Roller Coaster

As part of an engineering study, students worked collaboratively to build, test, adapt, and share roller coasters, reflecting on the process throughout.

Students were studying a unit on engineering. This lesson was based on mechanical engineering and understanding the design cycle of planning, building, testing, reflecting, and then making changes to the developing product.  The class also discussed the idea of constraints by asking the question: “What limitations or boundaries do engineers typically need to work within if they are designing something?” (materials, time, space, money, etc.)

The students brainstormed these aloud and documented them on larger chart paper for viewing during the project. Students did a smaller challenge activity to practice the design process where they built standing structures using only five index cards, scissors and tape, and then testing those structures and adapting them. They reflected as a group on the challenges involved in designing a new structure.

The bigger challenge was to build a marble roller coaster.
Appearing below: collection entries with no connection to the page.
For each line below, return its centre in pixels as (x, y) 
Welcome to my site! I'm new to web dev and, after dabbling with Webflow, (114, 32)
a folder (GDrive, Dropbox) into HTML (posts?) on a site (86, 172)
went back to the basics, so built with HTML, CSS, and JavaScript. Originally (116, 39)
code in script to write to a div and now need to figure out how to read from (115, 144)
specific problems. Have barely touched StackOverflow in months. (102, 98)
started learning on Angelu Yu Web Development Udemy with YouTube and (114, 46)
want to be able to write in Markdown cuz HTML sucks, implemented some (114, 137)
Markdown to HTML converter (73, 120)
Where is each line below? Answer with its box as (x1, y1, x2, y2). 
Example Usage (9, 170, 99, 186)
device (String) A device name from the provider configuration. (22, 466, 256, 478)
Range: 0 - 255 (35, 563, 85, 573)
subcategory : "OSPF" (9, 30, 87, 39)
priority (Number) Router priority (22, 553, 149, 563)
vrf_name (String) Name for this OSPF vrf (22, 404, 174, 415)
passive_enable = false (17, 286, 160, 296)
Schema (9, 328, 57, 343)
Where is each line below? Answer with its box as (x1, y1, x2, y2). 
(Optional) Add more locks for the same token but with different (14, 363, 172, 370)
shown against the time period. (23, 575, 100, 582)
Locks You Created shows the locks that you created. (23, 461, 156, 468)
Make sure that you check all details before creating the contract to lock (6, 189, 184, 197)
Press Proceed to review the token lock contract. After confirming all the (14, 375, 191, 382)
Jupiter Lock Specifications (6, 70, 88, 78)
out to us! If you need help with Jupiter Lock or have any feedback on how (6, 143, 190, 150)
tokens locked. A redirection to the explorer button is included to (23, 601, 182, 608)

Students watched a video on a hydraulic-powered roller coaster in New Jersey and then they discussed the physics behind these machines (momentum, G forces, kinetic and potential energy). Students brainstormed what they would need to take into consideration while building, and several topics emerged including turn banking, friction, starting from a high point to create enough momentum, etc. They then talked about the constraints in terms of time (one class period), space (the whole classroom, chairs, table tops, but no climbing allowed), and materials (marbles, pipe insulation tubing cut in half, masking tape, small wood pieces for supports if needed). Students then engaged in the activity by first sketching a plan and then working on building with a partner.
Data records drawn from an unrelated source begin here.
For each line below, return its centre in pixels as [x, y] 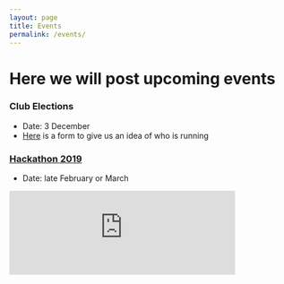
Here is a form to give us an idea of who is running [115, 135]
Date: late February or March [75, 178]
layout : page [34, 17]
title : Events [36, 26]
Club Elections [42, 107]
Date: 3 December [56, 125]
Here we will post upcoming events [142, 78]
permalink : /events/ [48, 34]

Over the course of one class period they built, tested, adapted their designs, and then shared their roller coasters with other groups, all the while reflecting on the process of creation. The teacher asked questions that would gently point their thinking in the right direction as needed, such as, “Have you considered all of the materials available?” or if a marble didn’t make it all the way down a track, “What would you add to that turn to give it more momentum?” If the marble went off the track, “What could you do to adjust the marble’s momentum?” Students were on task the entire time, engaging in active communication with their partner about what they could add to make the marble roller coaster longer or bigger. Designs started with a quick sketch (or no sketch, as these students like to jump to the big idea plan in their head versus documenting it on paper, so that was also a learning part of the activity) but were actively adapted through student thinking as they tested their creations and problem-solved together. Students were given the opportunity at the end to test other groups’ coasters to evaluate their effectiveness. There were criteria given to students to provide some guidance through a point system, with credit given for overall length, number of loops, height, and other, unique features.
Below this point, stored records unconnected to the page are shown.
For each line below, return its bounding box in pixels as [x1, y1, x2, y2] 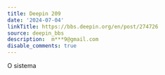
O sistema [7, 62, 37, 69]
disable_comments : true [7, 42, 77, 49]
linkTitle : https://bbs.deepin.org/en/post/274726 [7, 23, 159, 30]
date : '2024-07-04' [7, 17, 65, 24]
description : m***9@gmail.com [7, 36, 99, 43]
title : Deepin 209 [7, 10, 61, 17]
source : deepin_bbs [7, 29, 65, 37]

Students were incredibly motivated by this activity, both by watching roller coasters in the video and by the freedom to play and to create something so interactive and large wherever they liked within the classroom space. Some of the best critical thinking happens when students are playing – there wasn’t a separation here between playing to create a roller coaster and participating in the thinking behind the design process. Critical thinking was happening in the moment; not all of their adaptations and testing are obvious in a final product. Having students reflect on this work at the end of class and during the following session was important for cementing the point of the lesson, understanding how the design cycle works and the thinking process behind it, as well of providing evidence of the processes students used.